= What you need to do =
Print all records exactly, leaving nothing out.

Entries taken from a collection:
******
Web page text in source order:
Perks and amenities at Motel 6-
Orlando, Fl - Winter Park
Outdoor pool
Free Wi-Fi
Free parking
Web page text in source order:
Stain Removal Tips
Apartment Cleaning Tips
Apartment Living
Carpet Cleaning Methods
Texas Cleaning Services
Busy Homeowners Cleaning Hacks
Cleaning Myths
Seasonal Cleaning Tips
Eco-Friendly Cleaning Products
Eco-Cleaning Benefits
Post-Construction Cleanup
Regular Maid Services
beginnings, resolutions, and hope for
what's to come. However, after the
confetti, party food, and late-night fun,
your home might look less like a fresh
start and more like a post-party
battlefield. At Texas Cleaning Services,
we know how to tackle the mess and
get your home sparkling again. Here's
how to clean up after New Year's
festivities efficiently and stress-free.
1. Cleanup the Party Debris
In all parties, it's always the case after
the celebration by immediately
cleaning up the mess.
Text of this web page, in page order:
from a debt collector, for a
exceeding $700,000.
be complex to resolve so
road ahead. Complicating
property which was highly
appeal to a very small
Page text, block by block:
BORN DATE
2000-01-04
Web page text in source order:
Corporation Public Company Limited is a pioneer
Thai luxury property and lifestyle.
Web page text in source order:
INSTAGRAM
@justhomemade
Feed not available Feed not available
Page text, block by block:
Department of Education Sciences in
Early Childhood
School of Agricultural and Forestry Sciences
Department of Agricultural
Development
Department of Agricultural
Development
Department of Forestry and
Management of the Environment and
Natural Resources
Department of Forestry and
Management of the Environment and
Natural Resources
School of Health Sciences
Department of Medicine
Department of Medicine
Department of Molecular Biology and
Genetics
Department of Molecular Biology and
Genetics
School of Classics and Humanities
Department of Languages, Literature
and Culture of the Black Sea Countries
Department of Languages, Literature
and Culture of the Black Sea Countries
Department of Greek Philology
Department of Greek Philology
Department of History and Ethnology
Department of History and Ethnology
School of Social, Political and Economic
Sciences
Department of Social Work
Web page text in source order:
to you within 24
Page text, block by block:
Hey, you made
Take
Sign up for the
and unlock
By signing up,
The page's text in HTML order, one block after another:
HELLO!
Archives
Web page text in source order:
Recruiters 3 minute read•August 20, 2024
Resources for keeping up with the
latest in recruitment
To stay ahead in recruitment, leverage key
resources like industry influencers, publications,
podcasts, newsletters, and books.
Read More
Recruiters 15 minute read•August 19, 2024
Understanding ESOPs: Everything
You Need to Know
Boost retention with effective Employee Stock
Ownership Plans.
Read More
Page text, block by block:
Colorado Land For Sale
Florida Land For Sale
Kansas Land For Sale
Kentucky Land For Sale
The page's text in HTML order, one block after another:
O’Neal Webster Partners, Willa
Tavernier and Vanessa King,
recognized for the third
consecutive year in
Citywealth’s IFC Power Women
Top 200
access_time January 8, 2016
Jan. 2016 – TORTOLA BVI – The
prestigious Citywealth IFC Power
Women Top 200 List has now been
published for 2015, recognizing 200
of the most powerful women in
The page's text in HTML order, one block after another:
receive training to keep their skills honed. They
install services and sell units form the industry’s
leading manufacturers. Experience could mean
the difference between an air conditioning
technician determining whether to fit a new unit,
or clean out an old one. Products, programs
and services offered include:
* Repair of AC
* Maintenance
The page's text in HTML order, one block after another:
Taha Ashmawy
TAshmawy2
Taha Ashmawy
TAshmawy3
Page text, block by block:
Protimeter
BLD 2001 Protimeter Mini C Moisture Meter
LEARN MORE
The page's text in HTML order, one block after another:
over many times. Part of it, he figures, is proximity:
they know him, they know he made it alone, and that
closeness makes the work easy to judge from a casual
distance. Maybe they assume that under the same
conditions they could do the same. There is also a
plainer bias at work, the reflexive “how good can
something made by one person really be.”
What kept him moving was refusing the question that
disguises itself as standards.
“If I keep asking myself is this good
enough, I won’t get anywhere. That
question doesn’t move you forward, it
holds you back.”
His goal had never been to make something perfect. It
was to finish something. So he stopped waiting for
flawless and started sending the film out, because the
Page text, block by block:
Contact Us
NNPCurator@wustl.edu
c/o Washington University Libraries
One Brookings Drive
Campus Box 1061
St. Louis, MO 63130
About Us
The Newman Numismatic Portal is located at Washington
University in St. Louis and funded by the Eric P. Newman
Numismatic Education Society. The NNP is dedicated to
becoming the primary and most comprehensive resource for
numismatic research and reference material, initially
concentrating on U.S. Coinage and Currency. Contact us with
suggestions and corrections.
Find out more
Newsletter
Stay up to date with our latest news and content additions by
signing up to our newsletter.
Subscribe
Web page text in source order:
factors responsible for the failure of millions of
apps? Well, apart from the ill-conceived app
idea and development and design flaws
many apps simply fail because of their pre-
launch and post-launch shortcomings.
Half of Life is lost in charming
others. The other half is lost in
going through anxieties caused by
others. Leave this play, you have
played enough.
******
= Response area =
Web page text in source order:
Perks and amenities at Motel 6-
Orlando, Fl - Winter Park
Outdoor pool
Free Wi-Fi
Free parking
Web page text in source order:
Stain Removal Tips
Apartment Cleaning Tips
Apartment Living
Carpet Cleaning Methods
Texas Cleaning Services
Busy Homeowners Cleaning Hacks
Cleaning Myths
Seasonal Cleaning Tips
Eco-Friendly Cleaning Products
Eco-Cleaning Benefits
Post-Construction Cleanup
Regular Maid Services
beginnings, resolutions, and hope for
what's to come. However, after the
confetti, party food, and late-night fun,
your home might look less like a fresh
start and more like a post-party
battlefield. At Texas Cleaning Services,
we know how to tackle the mess and
get your home sparkling again. Here's
how to clean up after New Year's
festivities efficiently and stress-free.
1. Cleanup the Party Debris
In all parties, it's always the case after
the celebration by immediately
cleaning up the mess.
Text of this web page, in page order:
from a debt collector, for a
exceeding $700,000.
be complex to resolve so
road ahead. Complicating
property which was highly
appeal to a very small
Page text, block by block:
BORN DATE
2000-01-04
Web page text in source order:
Corporation Public Company Limited is a pioneer
Thai luxury property and lifestyle.
Web page text in source order:
INSTAGRAM
@justhomemade
Feed not available Feed not available
Page text, block by block:
Department of Education Sciences in
Early Childhood
School of Agricultural and Forestry Sciences
Department of Agricultural
Development
Department of Agricultural
Development
Department of Forestry and
Management of the Environment and
Natural Resources
Department of Forestry and
Management of the Environment and
Natural Resources
School of Health Sciences
Department of Medicine
Department of Medicine
Department of Molecular Biology and
Genetics
Department of Molecular Biology and
Genetics
School of Classics and Humanities
Department of Languages, Literature
and Culture of the Black Sea Countries
Department of Languages, Literature
and Culture of the Black Sea Countries
Department of Greek Philology
Department of Greek Philology
Department of History and Ethnology
Department of History and Ethnology
School of Social, Political and Economic
Sciences
Department of Social Work
Web page text in source order:
to you within 24
Page text, block by block:
Hey, you made
Take
Sign up for the
and unlock
By signing up,
The page's text in HTML order, one block after another:
HELLO!
Archives
Web page text in source order:
Recruiters 3 minute read•August 20, 2024
Resources for keeping up with the
latest in recruitment
To stay ahead in recruitment, leverage key
resources like industry influencers, publications,
podcasts, newsletters, and books.
Read More
Recruiters 15 minute read•August 19, 2024
Understanding ESOPs: Everything
You Need to Know
Boost retention with effective Employee Stock
Ownership Plans.
Read More
Page text, block by block:
Colorado Land For Sale
Florida Land For Sale
Kansas Land For Sale
Kentucky Land For Sale
The page's text in HTML order, one block after another:
O’Neal Webster Partners, Willa
Tavernier and Vanessa King,
recognized for the third
consecutive year in
Citywealth’s IFC Power Women
Top 200
access_time January 8, 2016
Jan. 2016 – TORTOLA BVI – The
prestigious Citywealth IFC Power
Women Top 200 List has now been
published for 2015, recognizing 200
of the most powerful women in
The page's text in HTML order, one block after another:
receive training to keep their skills honed. They
install services and sell units form the industry’s
leading manufacturers. Experience could mean
the difference between an air conditioning
technician determining whether to fit a new unit,
or clean out an old one. Products, programs
and services offered include:
* Repair of AC
* Maintenance
The page's text in HTML order, one block after another:
Taha Ashmawy
TAshmawy2
Taha Ashmawy
TAshmawy3
Page text, block by block:
Protimeter
BLD 2001 Protimeter Mini C Moisture Meter
LEARN MORE
The page's text in HTML order, one block after another:
over many times. Part of it, he figures, is proximity:
they know him, they know he made it alone, and that
closeness makes the work easy to judge from a casual
distance. Maybe they assume that under the same
conditions they could do the same. There is also a
plainer bias at work, the reflexive “how good can
something made by one person really be.”
What kept him moving was refusing the question that
disguises itself as standards.
“If I keep asking myself is this good
enough, I won’t get anywhere. That
question doesn’t move you forward, it
holds you back.”
His goal had never been to make something perfect. It
was to finish something. So he stopped waiting for
flawless and started sending the film out, because the
Page text, block by block:
Contact Us
NNPCurator@wustl.edu
c/o Washington University Libraries
One Brookings Drive
Campus Box 1061
St. Louis, MO 63130
About Us
The Newman Numismatic Portal is located at Washington
University in St. Louis and funded by the Eric P. Newman
Numismatic Education Society. The NNP is dedicated to
becoming the primary and most comprehensive resource for
numismatic research and reference material, initially
concentrating on U.S. Coinage and Currency. Contact us with
suggestions and corrections.
Find out more
Newsletter
Stay up to date with our latest news and content additions by
signing up to our newsletter.
Subscribe
Web page text in source order:
factors responsible for the failure of millions of
apps? Well, apart from the ill-conceived app
idea and development and design flaws
many apps simply fail because of their pre-
launch and post-launch shortcomings.
Half of Life is lost in charming
others. The other half is lost in
going through anxieties caused by
others. Leave this play, you have
played enough.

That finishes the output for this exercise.